Geometric Routing Enables Causal Expert Control in Mixture of Experts

arXiv cs.AI / 4/17/2026

📰 NewsIdeas & Deep AnalysisModels & Research

Key Points

  • The paper argues that while sparse Mixture-of-Experts (MoE) models improve scale efficiency, expert specialization is usually opaque, and it introduces a method to make expert identity causally interpretable.
  • It shows that in a low-dimensional metric space, using cosine-similarity routing and geometric constraints can render rank-1 experts monosemantic, making their roles directly inspectable.
  • Using an “Semantic Dictionary” derived by projecting expert outputs through the unembedding matrix, the authors report that about 15% of experts behave as specialists spanning categories such as temporal, geographic, emotional, financial, and military.
  • The paper provides multiple validation lines—correlations with frequency-to-syntax patterns across layers and causal interventions that strongly shift category probabilities (e.g., +321% for temporal, −23% for geographic).
  • It claims the controllability is achieved with zero inference overhead and that cosine routing uniquely offers “geometric transparency,” compared with other router types like linear routers.

Abstract

Sparse Mixture-of-Experts (MoE) models scale parameters while fixing active computation per token, but the specialization of individual experts remains opaque. In a companion paper we showed that routing topology is quality-neutral: five structurally different configurations converge to statistically equivalent language modeling quality. Here we show that expert identity is nonetheless causally meaningful: individual rank-1 experts are monosemantic by construction, and cosine-similarity routing in a low-dimensional metric space makes their specialization directly inspectable. We present four lines of evidence. First, projecting expert output vectors through the unembedding matrix yields a Semantic Dictionary: 15% of experts are monosemantic specialists spanning 10 categories (temporal, geographic, cardinal, discourse, emotional, financial, military, scientific). Second, routing exhibits a frequency-to-syntax gradient: early layers separate tokens by word frequency, deeper layers by syntactic class (Zipf-confound controls, all p < 0.001).

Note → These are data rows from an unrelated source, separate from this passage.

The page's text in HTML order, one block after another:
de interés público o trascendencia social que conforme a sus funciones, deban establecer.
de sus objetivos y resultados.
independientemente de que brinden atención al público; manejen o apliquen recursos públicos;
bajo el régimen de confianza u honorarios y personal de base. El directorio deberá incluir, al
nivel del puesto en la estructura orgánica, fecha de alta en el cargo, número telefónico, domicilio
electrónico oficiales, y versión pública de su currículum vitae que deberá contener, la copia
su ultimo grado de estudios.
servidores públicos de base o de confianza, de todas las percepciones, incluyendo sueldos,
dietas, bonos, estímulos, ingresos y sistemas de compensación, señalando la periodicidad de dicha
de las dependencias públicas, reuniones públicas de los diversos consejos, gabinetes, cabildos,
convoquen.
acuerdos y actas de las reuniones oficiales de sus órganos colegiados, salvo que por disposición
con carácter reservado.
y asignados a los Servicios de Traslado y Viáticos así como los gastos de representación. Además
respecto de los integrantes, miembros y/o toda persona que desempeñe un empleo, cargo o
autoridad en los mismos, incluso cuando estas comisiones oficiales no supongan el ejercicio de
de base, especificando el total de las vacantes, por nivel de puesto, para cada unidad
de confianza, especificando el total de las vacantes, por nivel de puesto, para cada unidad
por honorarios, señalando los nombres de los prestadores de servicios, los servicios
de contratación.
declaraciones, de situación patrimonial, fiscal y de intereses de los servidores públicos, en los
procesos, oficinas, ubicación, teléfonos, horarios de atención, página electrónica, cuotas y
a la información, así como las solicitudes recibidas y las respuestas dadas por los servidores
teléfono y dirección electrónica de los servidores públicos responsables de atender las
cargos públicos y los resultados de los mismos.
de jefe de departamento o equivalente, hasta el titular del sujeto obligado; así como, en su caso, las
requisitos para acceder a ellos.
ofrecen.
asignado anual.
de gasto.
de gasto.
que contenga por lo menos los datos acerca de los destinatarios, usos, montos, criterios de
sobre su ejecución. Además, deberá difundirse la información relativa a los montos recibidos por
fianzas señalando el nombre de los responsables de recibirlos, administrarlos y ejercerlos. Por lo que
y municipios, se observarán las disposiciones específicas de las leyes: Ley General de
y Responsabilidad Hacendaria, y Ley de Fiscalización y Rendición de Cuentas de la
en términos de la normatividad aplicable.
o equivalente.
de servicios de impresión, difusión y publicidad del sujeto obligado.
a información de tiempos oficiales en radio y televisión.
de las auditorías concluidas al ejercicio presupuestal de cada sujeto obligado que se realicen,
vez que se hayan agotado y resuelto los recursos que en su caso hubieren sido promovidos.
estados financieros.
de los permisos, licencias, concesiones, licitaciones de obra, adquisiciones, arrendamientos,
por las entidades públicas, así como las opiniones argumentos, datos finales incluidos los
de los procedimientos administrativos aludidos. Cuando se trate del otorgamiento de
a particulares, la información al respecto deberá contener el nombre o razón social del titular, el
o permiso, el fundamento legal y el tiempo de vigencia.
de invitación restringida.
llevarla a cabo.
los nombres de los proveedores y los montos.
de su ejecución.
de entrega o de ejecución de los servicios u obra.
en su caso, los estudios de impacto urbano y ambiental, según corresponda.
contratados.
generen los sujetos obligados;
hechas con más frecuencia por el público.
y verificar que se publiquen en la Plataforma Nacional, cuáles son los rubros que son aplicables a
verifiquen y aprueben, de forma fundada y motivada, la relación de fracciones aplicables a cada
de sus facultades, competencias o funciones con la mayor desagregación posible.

Third, causal interventions confirm these labels: steering toward a temporal expert's centroid increases P(temporal) by +321% (median across 44 prompts); suppressing a geographic expert drops P(geographic) by -23%; rewriting an expert's output vector halves target-category probability, and effects compose additively across layers. Fourth, the interventions are not unique to cosine routing: linear routers support comparable steering, but only cosine routing provides geometric transparency -- expert specialization is readable directly from the centroid matrix. MoE expert-level specialization is a first-class interpretability primitive: architecturally monosemantic, causally validated, and controllable at inference with zero overhead.